Each side has its own view of what’s important and what they’re responsible for:

  • Operations more often than not seeks to own non-functional aspects (performance, stability, scalability etc).
  • Development more often than not seeks to own the functional aspects (features).

Such a mindset often leads to a classic process mistake, issues with the functional aspects get dealt with early and all those linked to the non-functional and operational are left unsurfaced until last moment grand testing regimes (P&C, User Acceptance Testing) dig them out or worse, are discovered at the point of release into production.

The warning signs are usually there if only we paid attention to them:

  1. Developers work in isolation building, deploying and configuring the components they develop in ways that suit them. It follows that deployment and configuration are not optimised for production and do not account for any hard won operational experience.
  2. Operations staff demand huge handover documents be written by developers and passed over with the product. Inevitably the documentation fails to account for operational concerns (what would a developer know about operations?)
  3. There are separate environments for the purposes of validating correctness and accuracy of handover documents. After all developers can’t be trusted to get the documentation right so it must be checked.
  4. The development environments are ad hoc with no resemblance to production (certainly they aren’t a scale unit of production). Leading to large numbers of problems at release time: files can’t be found, configurations are broken and various versioning issues present themselves.

The antidote is relatively straightforward, all development activity should be performed in a production like situation. For example:

  1. Deployment and configuration of software components under development should be routinely performed by operational staff. The result is early knowledge transfer and the documentation can now be written by those best able to produce it (operations staff, not developers).
  2. Development environments should contain appropriate network topology. Often production setups contain segregated networks for security or availability reasons. Ensuring developers are exposed early to these issues means software is more likely to account for these demands.
  3. Monitoring and logging infrastructure should be as per production and used routinely for debugging and capture of data relevant to testing (performance, failure etc)
  4. Development environments should be scale units of production. This permits early production-like performance testing. This should be backed up with routine robustness testing e.g. to identify memory leaks early.

A typical reaction is for development and operations staff to say this cannot possibly work and will slow development to a crawl. They aren’t actually wrong but they’re missing a key insight:

If development has slowed to a crawl it’s an early warning of future production troubles.

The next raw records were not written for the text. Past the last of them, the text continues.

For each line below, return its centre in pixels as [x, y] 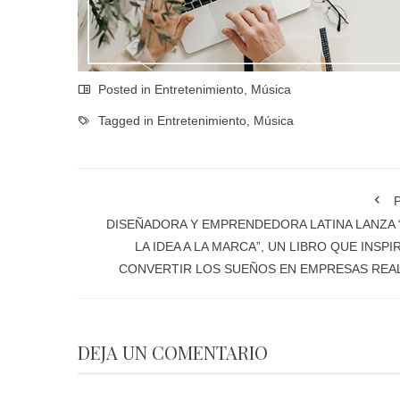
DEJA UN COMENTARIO [173, 353]
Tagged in [126, 121]
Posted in [125, 90]
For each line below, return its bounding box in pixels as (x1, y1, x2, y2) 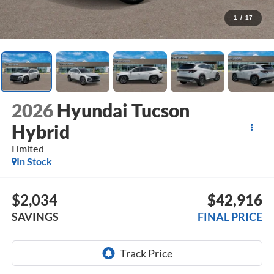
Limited (11, 143, 44, 155)
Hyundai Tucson (56, 99, 190, 122)
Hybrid (11, 120, 70, 143)
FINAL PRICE (198, 209, 263, 223)
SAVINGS (11, 209, 59, 223)
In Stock (16, 155, 52, 168)
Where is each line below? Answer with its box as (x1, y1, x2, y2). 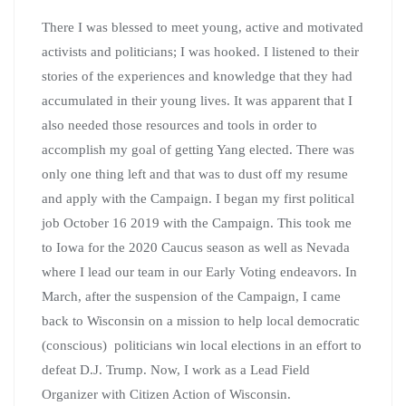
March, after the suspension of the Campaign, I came (42, 288, 341, 304)
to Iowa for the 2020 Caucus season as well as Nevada (42, 239, 350, 255)
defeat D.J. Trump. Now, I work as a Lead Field (42, 362, 310, 377)
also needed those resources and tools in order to (42, 117, 317, 132)
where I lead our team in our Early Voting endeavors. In (42, 264, 357, 279)
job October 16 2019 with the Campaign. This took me (42, 215, 352, 230)
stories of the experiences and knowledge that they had (42, 68, 353, 83)
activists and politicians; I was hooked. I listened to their (42, 43, 359, 59)

For example, if deployment is taking too much effort and time, something needs tweaking, simplifying or automating. What we’ve done is best summarised by a proverb from Toyota (via Eric Ries):

“Stop production so that production never has to stop”.

We’ve created a feedback loop that highlights defects spanning all concerns (functional, non-functional and operational) early which keeps costs down.

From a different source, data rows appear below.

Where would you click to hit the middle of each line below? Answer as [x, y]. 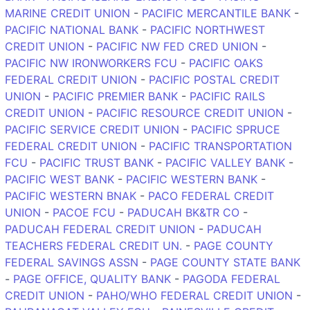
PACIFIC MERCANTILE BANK [216, 13]
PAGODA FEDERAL [231, 279]
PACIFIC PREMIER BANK [115, 96]
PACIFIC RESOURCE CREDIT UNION [190, 112]
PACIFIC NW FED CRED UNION [177, 46]
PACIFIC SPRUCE [236, 129]
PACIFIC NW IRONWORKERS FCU [91, 63]
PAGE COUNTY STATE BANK [225, 262]

Clearly, delivering a given feature will take a little longer as we must account for all aspects from functional through non-functional and operational. That’s acceptable because if we don’t cover all these aspects we’re asking for trouble in many forms including:

  • If we cannot adequately monitor the performance of a newly delivered feature there’s a direct impact on customer experience. They will know before we do that something is broken which leads to irate phone calls, lost revenue etc.
  • If we cannot adequately track the effect of a new feature on customer behaviours, we cannot evolve it appropriately.

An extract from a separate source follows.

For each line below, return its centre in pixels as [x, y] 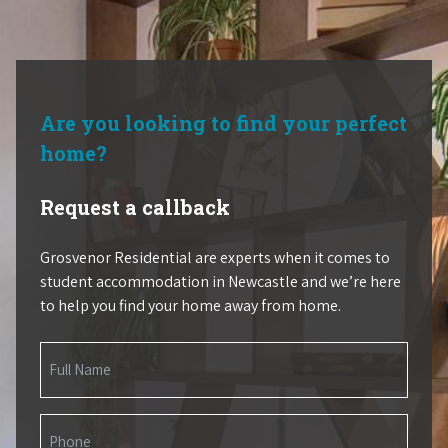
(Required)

Needless to say developing features in this fashion fits well with lean and agile approaches.

So the antidote is relatively straightforward and there are development approaches that fit well with what needs to be done. The toughest challenge remains though, effecting the necessary mindset shift to get it done. It ought to be a little easier with the rise of DevOps but notably there are early signs of trouble as has been seen with lean and agile adoption.

There are many who claim to know and practice each of these disciplines but most are paying only lip service, picking out the bits of process, mindset or tooling that suit them and ignoring the rest.

Sporting Index is right in the middle of making this tricky jump from Dev and Ops to DevOps, I’ll let you know how we get on.

 

Comments Comments Off

We’ve all seen it, customers change their requirements, add a few more features and yet expect the project deadline to stay the same even though there are no additional resources.

For some reason they act as if a software team has infinite, cost-free capacity. The psychology that drives this behaviour is somewhat unclear because there are various potential motivators such as political ambition, naivety or willful ignorance.

One might expect to see this problem occurring in waterfall projects but it can also plague early agile projects. Typically the backlog grows and grows, the customer has a desired release date in mind and expresses horror when it becomes clear that the whole backlog cannot possibly be implemented in the timeframe (accompanied by cries of “but I followed the process”).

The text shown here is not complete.